Very interesting men.. I love reading or watching any of their interviews. I might like a movie or two, but that's about it.

Hi,

I think that the earlier interviews with Orson Welles were more interesting, but he was not always the best person to ask these things ... he learned early on in radio that the best thing to do is ... to say nothing, or change the subject. The book "This is Orson Welles" maybe the better one all around, but I have not read it.

I'll have to look, but I really can't remember reading a lot about WOTW or CK from him.

Sam Peckinpah is another story. I think he was affected by the fame of "The Wild Bunch", and all of a sudden it was like he had to do some violent stuff just to get a film made, and by the time SD came out, I think that everyone expected him to have fine tuned it into slick violence on the screen ... and I immediately fell out and that was that. I am not a fan of SD and didn't really like it, and I think that DH mailed in his words and "acting" ... which turned me off. He would be probably the better one to deliver some of the lines in the script but in the end, it was either that or the violence, and the violence in the words was worse for me.

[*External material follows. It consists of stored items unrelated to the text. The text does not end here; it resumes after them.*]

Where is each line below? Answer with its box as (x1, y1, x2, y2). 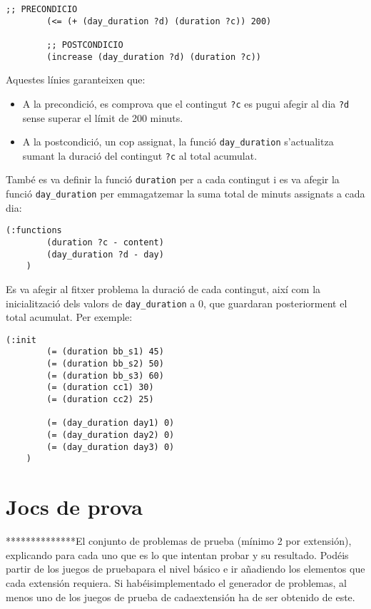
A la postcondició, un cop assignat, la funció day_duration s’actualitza (22, 134, 334, 149)
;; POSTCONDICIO (46, 39, 123, 50)
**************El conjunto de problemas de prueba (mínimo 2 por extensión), (6, 533, 352, 548)
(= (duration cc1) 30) (46, 382, 154, 393)
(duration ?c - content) (46, 237, 164, 247)
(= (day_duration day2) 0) (46, 430, 175, 441)
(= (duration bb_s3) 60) (46, 370, 164, 381)
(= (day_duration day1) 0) (46, 418, 175, 429)
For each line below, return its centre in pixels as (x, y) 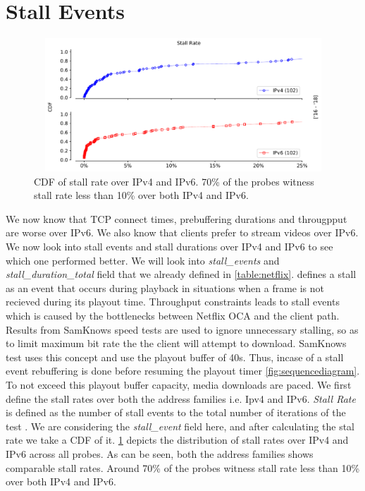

There are some great stuff out there, that is very difficult reading because it is a lot, and it reaches into areas that are very tough to discuss in film, like ideas coming alive ... and I like some of them.

Godard on Godard
Gilliam on Gilliam
Almodovar on Almodovar
Cassavets on Cassavets
Altman on Altman

But there are some I wouldn't mind having ... Andrey Tarkovsky , Satyajit Ray, Charles Chaplin.

Most of these are known world wide, and I wish I could find a few more things that weren't so expensive ... like Truffaut on Hitchcock ... and books on Kurosawa and even Fellini. Bergman is well represented.

A few other books I liked ... Luis Bunuel short book is very good and valuable ... it really tells a sad story, and I wish there had been more to the book, but I think it was unfinished. Nicolas Roeg's book is nice, but he does not really talk about any of his films, and he steers clear of his ex-wife, which is sad, as there are some nice things that she did and did well.

Of all these, Cassavetes is probably the more interesting for me because he is different to the point of folks not enjoying his work at all ... but Tarkovsky is probably nice, but I'm not sure I want to go through another Andrei Rublev ... too long, or maybe I wasn't ready for it then!

Also of interest, but way out there ... more on Derek Jarman, Sally Potter and even Jane Campion would be nice ... for that matter, George Miller.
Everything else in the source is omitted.